BEGIN
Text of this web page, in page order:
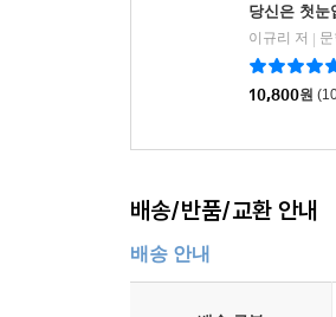
당신은 첫눈
이규리 저 |
10,800원
배송/반품/교환 안내
배송 안내
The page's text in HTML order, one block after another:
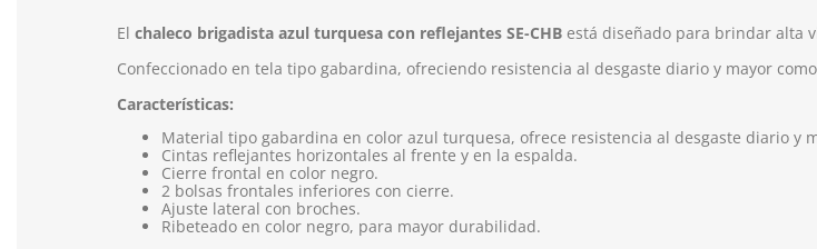
El chaleco brigadista azul turquesa con reflejantes SE-CHB está diseñado para brindar alta
Confeccionado en tela tipo gabardina, ofreciendo resistencia al desgaste diario y mayor
Características:
Material tipo gabardina en color azul turquesa, ofrece resistencia al desgaste diario y
Cintas reflejantes horizontales al frente y en la espalda.
Cierre frontal en color negro.
2 bolsas frontales inferiores con cierre.
Ajuste lateral con broches.
Ribeteado en color negro, para mayor durabilidad.
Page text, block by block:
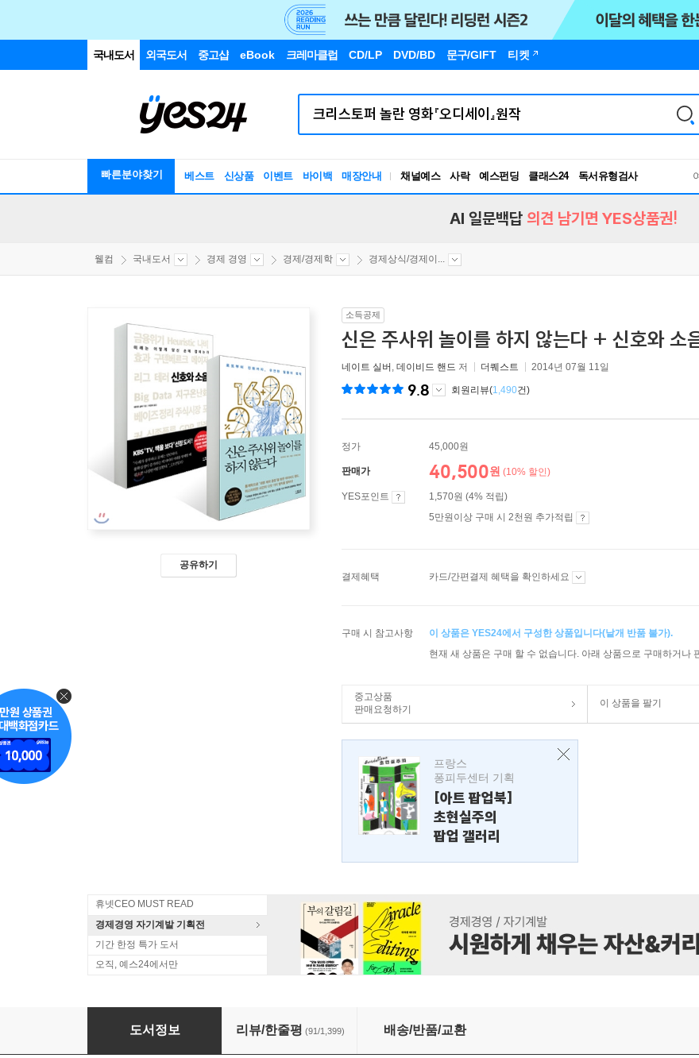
END
◆ **Work to be completed**
Leave the images aside and return the records above exactly as written.

◆ **Solved problem**
Text of this web page, in page order:
당신은 첫눈
이규리 저 |
10,800원
배송/반품/교환 안내
배송 안내
The page's text in HTML order, one block after another:
El chaleco brigadista azul turquesa con reflejantes SE-CHB está diseñado para brindar alta
Confeccionado en tela tipo gabardina, ofreciendo resistencia al desgaste diario y mayor
Características:
Material tipo gabardina en color azul turquesa, ofrece resistencia al desgaste diario y
Cintas reflejantes horizontales al frente y en la espalda.
Cierre frontal en color negro.
2 bolsas frontales inferiores con cierre.
Ajuste lateral con broches.
Ribeteado en color negro, para mayor durabilidad.
Page text, block by block:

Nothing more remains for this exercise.